调任工部侍郎。当时权臣正酝酿开拓边疆。伯成说:“天下之势,就好像乘船,(本朝) 中兴近八十年,从外面看来,船好像还坚固紧密,岁月久了以后,缝隙和漏洞渐渐多了, 即使只求得短时间的安全,还要担心倾覆颓败,竟然想侥幸图谋古人都难以做到的事,我 是没有听说过这样的事。”被提升为右司郎官,有私下去拜见他的权臣和受皇帝宠幸的官 员,他都严厉地拒绝他们。离京担任湖、广总领。朝廷官员议论准备接收叛逃来投降的金人,伯成说不应该轻易背弃约定,请求告诫将帅不要生事。 嘉定元年,被朝廷征召应对,当面对皇帝说:“以前在与金人交战上犯了错误,现在在议和上又出现了过失。金国的使者虽然回去了,但提的要求还很多。陛下没有使自己获利,全部依从对方。假如和议成功,还可以舒缓一时的危急;如果和议不成就是掏空国库来资助敌人,驱赶投降依附的入阻绝了后来的人,这不是好的对策。现在的策略虽然是以和为主,应该抓紧时间做好交战和防守的准备。”

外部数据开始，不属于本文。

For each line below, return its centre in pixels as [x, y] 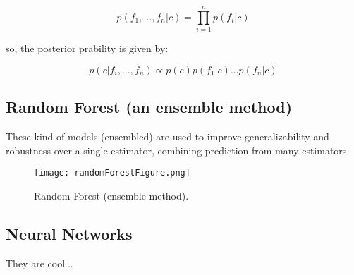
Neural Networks [69, 233]
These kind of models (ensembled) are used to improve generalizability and [167, 136]
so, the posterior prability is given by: [87, 48]
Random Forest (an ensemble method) [149, 107]
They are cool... [39, 263]
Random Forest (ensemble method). [111, 195]
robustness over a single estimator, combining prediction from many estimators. [178, 150]
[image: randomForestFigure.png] [112, 173]

任镇江知府。保全救活性命的饥民,埋葬饿死在野外的人,无法计算。制置司打算把 焦山防江军调往圈山石牌,伯成说:“使这里空虚去充实那里,利害相等。包港处于焦、圈之间,不如两地的军队交替防守那里。”圃山寨兵,平素和海盗有勾连,伯成查访获知他们的姓名,会同郡都试把他们逮捕并审问,没有一个逃跑的。案件全部审理清楚,傅伯成请求朝廷宽免他们的死罪,施黥刑后发配到军队中。
宝庆元年,加封为宝文阁学士。虽然极力以年老有病来推辞,但爱君忧国的念头一点也没有减弱。听说大理评事胡梦昱因议论时事遭贬,皱着眉头对亲近的人说:“以前吕祖俭遭贬谪,我是小臣,还曾犯上直言。如今蒙受朝廷的恩典,我虽然才不胜任但据此职位,如果不说一句话,那还有谁应当来说呢。”于是上疏抗言。
伯成纯朴敦实不胡乱说话,洞明世事的表象和内里,每当称赞他人的长处,超过称赞自己的孩子,谈到奸人误国,坏人残害正直之人,声色俱厉,毫不掩饰。